As noted before, I've been watching what I eat and exercising every day for a while now -- I'm currently at nearly 20 weeks of eating properly and 108 days in a row of exercise. I've proven to myself that I'm serious about this, and so decided to visit my new gym last night for a consultation on training. The first step is going to be full assessments of my resting and active metabolic rates, which will help me in planning my nutritional requirements (in the case of the resting rate) and will give me specific guidance on how to structure my cardiovascular workouts for maximum benefit (in the case of the active rate).
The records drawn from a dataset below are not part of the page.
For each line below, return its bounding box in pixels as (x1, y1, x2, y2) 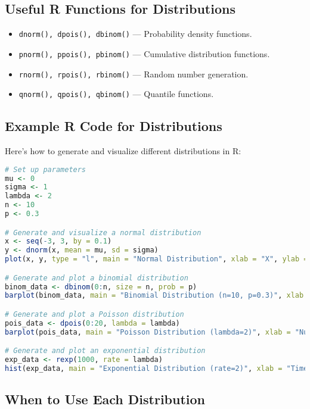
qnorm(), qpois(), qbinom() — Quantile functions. (18, 88, 214, 100)
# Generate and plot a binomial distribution (5, 273, 188, 282)
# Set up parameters (5, 165, 86, 174)
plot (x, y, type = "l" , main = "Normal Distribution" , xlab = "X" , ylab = (5, 255, 308, 264)
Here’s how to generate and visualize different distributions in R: (5, 145, 241, 157)
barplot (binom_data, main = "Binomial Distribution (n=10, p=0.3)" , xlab (5, 291, 304, 300)
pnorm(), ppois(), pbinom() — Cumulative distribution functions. (18, 47, 270, 60)
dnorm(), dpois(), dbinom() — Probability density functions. (18, 27, 252, 40)
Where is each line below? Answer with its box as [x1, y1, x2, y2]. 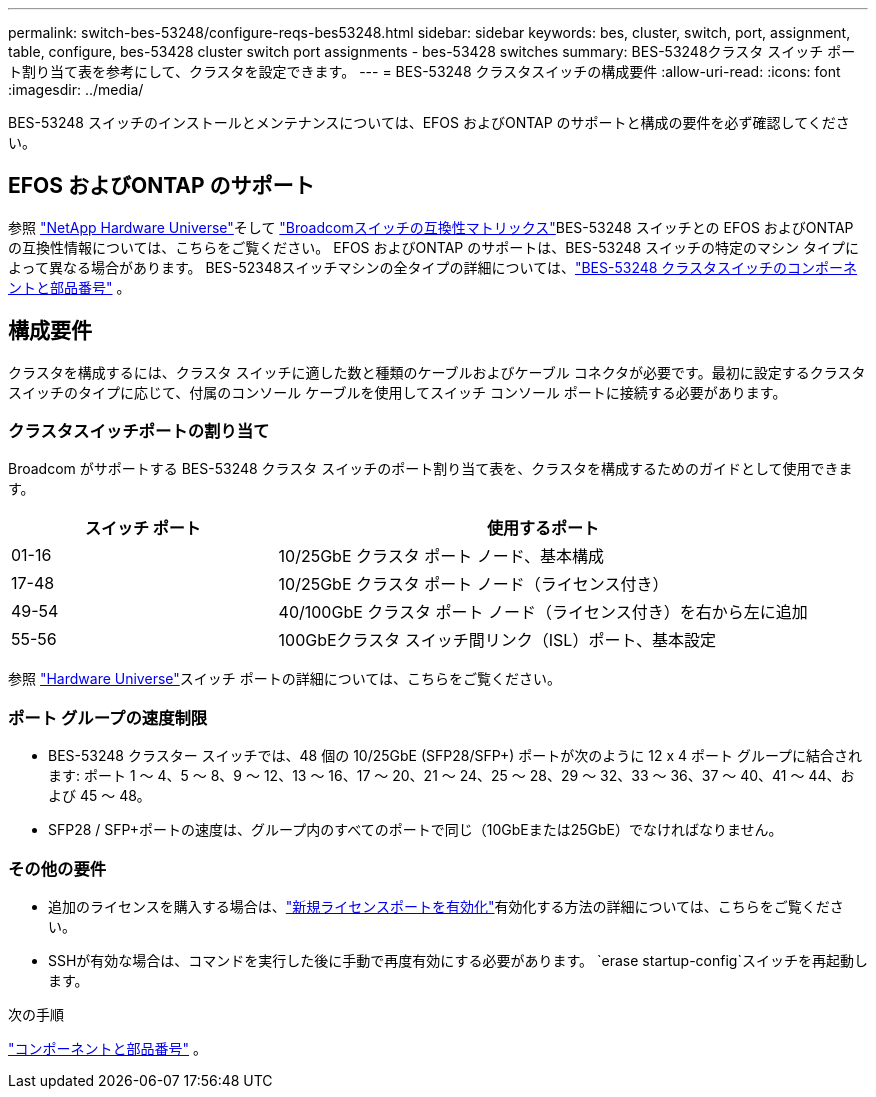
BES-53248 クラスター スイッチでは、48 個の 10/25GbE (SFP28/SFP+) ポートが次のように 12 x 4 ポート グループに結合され [48, 747, 863, 765]
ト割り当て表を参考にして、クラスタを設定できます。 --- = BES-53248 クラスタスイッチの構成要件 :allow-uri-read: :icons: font [8, 63, 841, 80]
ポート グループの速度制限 [8, 707, 208, 728]
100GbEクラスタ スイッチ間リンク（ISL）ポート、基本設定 [278, 630, 717, 651]
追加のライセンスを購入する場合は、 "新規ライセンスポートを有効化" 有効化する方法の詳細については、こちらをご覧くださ [48, 897, 844, 915]
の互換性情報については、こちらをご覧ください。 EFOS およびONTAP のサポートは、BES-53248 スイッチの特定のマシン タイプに [8, 238, 860, 256]
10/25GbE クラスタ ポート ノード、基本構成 [278, 546, 605, 567]
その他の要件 [8, 858, 107, 879]

After that, I'll make a decision about when and how to use a personal trainer.

During the consultation, the trainer I met with, Matt, asked me about my goals for strength training (I already lift weights three times a week):

Me: Well, I'd like to be able to lift without some of the nagging pains I've had in my elbows and wrists.

Matt: We can help you with that. What else?

Me: In general, I'd like to see how strong I can get. I'm making reasonable progress on my own, but I think I could go much farther with someone to help guide me.

Matt: We can definitely help you there, and that's the kind of goal we like to work with. That's good. Anything else?

Me: I'd also like to keep the ability to lift more than my sons. We're very competitive.

I paused for a moment.

Me: Oh, gosh, did I just say that? I must sound like a horrible parent.

Matt: No, you don't. It's something we see a lot of. Our clients tend to be successful people, which means they're usually driven, competitive types. So you're not unusual and you're not horrible.

I'm sure it still sounds bad, but at least I'm not alone.

Matt: So you can lift more than them now?

Me: Yes.

Matt: How old are they?

Me: 20 and 18.

Matt: Not bad!

Now, in my defense, when I compete with my kids -- whether at bike riding, weight lifting, a pickup soccer game, one-on-one basketball, or anything else -- I figure I can't lose. If I win, then I feel good about myself. If they win, then I'm happy to see them pushing themselves and doing well. And even when I'm telling myself to push harder, to try to win, I'm also cheering them on, wanting them to do their best and try to win. It's kind of complex.

Am I the only parent who thinks like this?